| Data records |
===
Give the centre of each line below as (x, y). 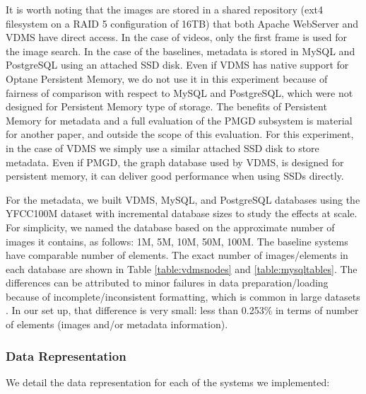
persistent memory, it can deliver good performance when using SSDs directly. (175, 176)
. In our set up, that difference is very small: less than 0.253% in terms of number (182, 310)
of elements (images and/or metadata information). (117, 324)
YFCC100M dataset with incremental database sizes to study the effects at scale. (182, 213)
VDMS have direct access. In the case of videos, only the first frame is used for (177, 37)
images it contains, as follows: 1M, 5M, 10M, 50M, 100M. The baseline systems (177, 241)
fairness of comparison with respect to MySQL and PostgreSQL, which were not (179, 92)
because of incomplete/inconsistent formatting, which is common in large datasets (183, 296)
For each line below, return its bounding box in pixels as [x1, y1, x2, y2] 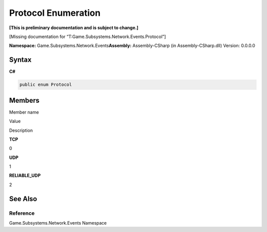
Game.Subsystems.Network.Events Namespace [9, 220, 107, 226]
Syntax [9, 56, 32, 64]
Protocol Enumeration [9, 7, 101, 18]
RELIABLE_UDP [9, 173, 41, 179]
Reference [9, 210, 35, 217]
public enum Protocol [19, 82, 72, 87]
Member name [9, 109, 39, 115]
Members [9, 96, 40, 105]
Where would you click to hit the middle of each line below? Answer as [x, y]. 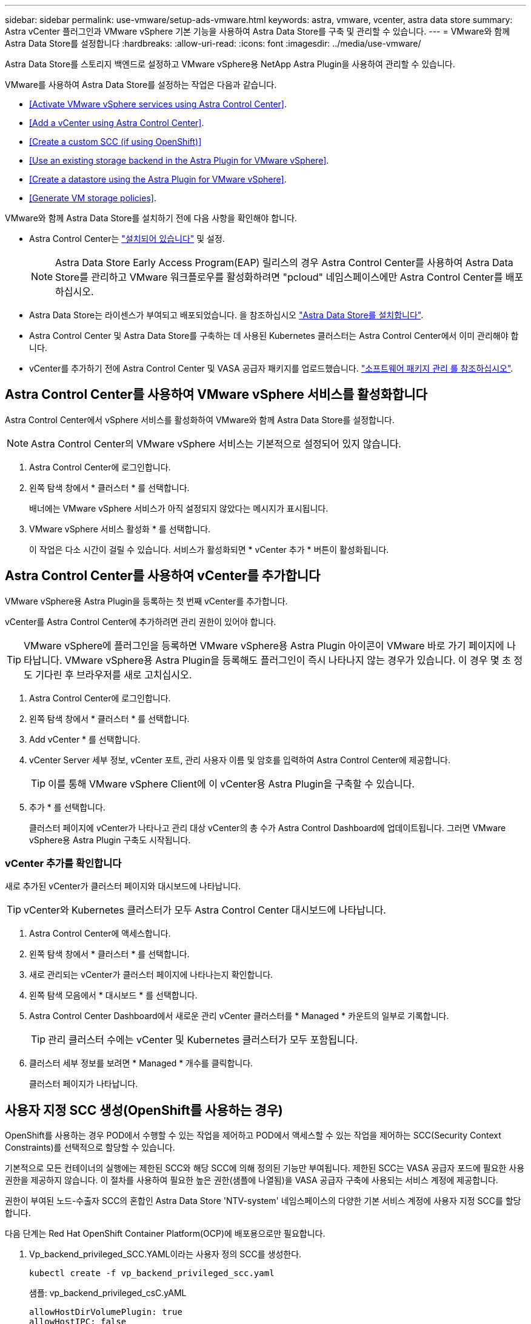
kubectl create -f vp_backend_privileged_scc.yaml [152, 1273]
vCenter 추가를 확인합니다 [63, 864]
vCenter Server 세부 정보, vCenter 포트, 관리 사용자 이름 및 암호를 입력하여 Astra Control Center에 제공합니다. [240, 760]
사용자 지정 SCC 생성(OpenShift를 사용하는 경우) [144, 1110]
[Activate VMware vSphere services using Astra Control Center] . [158, 104]
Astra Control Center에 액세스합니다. [100, 934]
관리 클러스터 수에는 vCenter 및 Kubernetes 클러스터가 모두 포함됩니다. [203, 1040]
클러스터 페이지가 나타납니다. [84, 1084]
===
| Problem details |
Every line of the listing above that includes "with" should be copied out.

| Task solution |
YFCC100M dataset with incremental database sizes to study the effects at scale. (182, 213)
fairness of comparison with respect to MySQL and PostgreSQL, which were not (179, 92)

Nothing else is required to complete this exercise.